Eamon Moore, founder and managing director of Dublin-based solutions provider EMIT, says that data needs to be conceptualised properly in order to be of use—and the first step is to ensure it is the right data.
“Once the good data is there you can extract value. The data strategy is only as good the data being collected,” he said.
This may mean extensive data cleaning operations.
“People put in phone numbers as, say, 087 or +353 87, or in some case, 00 353 87, and we see systems only looking certain strings. That’s obviously not good enough, so you want to build in some intelligence there.
“The less cleaning you have to do the better,” he said.
Nonetheless, the value is there to be extracted, he said—and Emit has committed to a business model of helping make sense of data, though, at present, the Irish business sector is lagging behind some other countries.

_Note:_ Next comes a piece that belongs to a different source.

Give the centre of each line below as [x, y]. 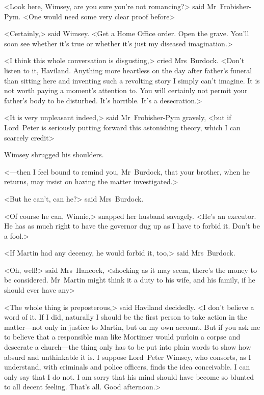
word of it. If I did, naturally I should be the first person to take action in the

“When I look at the data-as-a-service model, two years ago we built out a new business unit at Emit.
“One thing we help companies do is around Power BI, the business intelligence suite from Microsoft. What I came to see more and more is that most businesses in Ireland don’t have a good understanding of data. In fact, one of the good sides of GDPR is that it may mean we see a better understanding of data,” he said.
Emit uses already well-known software tools at the front end to enable even the smallest of businesses to get to grips with the information currently locked up in their data.
“Power BI can work on top of ‘siloed’ information and bring it together, creating dashboards around things like KPIs [key performance indictors]. I want to move people away from opening up e-mail first thing in the morning, toward opening up the dashboard to look at those KPIs.
“The as-a-service model means we can build in new things and bring them the reports that they need. Any BI solution out there will sit on top of data and give you insights, but the challenge we see is that of making sense of the databases. With legacy systems there is often no documentation and no understanding of the schema. That’s half the battle, frankly.”
Data-as-a-service does mean, however, that the needs of individual businesses can be catered for, and without significant capital expenditure on servers and software.
“It’s a consultation process. I say, don’t be led by the KPIs the software vendors provide, be led by the KPIs you want to report on. That’s why we provide a whole dataset on things many businesses didn’t know the compile reports on.
“We had one client in retail who wanted reporting from PoS [point of sale], and once they had that they had a better understanding of customers and were better able to market to them. They’ve seen a real increase in inline sales and in local sales.
“The question about getting into data, whether as a service or otherwise is: is there a way of getting value from the data? Well, yes,” said Moore.